[[ Records for this exercise open ]]

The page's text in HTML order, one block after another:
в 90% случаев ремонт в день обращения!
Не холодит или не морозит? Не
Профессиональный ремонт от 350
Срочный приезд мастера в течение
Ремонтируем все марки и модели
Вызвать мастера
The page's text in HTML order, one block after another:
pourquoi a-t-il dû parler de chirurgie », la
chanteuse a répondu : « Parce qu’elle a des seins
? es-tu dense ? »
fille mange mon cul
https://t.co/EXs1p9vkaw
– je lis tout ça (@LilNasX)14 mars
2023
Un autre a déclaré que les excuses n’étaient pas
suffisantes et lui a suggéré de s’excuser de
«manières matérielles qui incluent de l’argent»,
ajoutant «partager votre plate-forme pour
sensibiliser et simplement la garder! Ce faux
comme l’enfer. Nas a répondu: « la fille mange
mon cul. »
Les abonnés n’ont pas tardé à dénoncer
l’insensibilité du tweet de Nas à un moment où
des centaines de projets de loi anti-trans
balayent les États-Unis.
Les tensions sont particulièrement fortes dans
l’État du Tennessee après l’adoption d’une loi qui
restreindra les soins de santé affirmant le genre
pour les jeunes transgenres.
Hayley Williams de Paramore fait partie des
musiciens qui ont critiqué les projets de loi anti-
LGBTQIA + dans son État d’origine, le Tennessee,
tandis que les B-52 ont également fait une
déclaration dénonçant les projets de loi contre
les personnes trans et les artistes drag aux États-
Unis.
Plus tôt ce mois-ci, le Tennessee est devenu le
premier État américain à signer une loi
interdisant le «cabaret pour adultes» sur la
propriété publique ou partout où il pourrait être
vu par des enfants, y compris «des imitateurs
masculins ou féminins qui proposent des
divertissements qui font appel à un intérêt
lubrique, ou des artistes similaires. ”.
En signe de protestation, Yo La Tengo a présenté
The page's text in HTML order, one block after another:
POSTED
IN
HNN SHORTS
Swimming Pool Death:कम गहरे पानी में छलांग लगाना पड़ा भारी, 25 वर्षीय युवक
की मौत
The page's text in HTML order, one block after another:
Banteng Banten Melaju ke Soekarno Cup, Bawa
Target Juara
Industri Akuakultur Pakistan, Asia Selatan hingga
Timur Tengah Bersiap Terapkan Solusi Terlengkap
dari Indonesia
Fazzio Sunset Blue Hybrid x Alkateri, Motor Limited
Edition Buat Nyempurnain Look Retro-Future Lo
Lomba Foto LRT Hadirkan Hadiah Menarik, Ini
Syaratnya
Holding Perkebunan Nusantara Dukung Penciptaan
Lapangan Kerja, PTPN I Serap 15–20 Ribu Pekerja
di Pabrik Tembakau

[[ Records for this exercise closed ]]

Locate "vu par des enfants, y" in the data above. Then repeat, exactly, its line and each line after it through the last, adding nothing.

Answer space:
vu par des enfants, y compris «des imitateurs
masculins ou féminins qui proposent des
divertissements qui font appel à un intérêt
lubrique, ou des artistes similaires. ”.
En signe de protestation, Yo La Tengo a présenté
The page's text in HTML order, one block after another:
POSTED
IN
HNN SHORTS
Swimming Pool Death:कम गहरे पानी में छलांग लगाना पड़ा भारी, 25 वर्षीय युवक
की मौत
The page's text in HTML order, one block after another:
Banteng Banten Melaju ke Soekarno Cup, Bawa
Target Juara
Industri Akuakultur Pakistan, Asia Selatan hingga
Timur Tengah Bersiap Terapkan Solusi Terlengkap
dari Indonesia
Fazzio Sunset Blue Hybrid x Alkateri, Motor Limited
Edition Buat Nyempurnain Look Retro-Future Lo
Lomba Foto LRT Hadirkan Hadiah Menarik, Ini
Syaratnya
Holding Perkebunan Nusantara Dukung Penciptaan
Lapangan Kerja, PTPN I Serap 15–20 Ribu Pekerja
di Pabrik Tembakau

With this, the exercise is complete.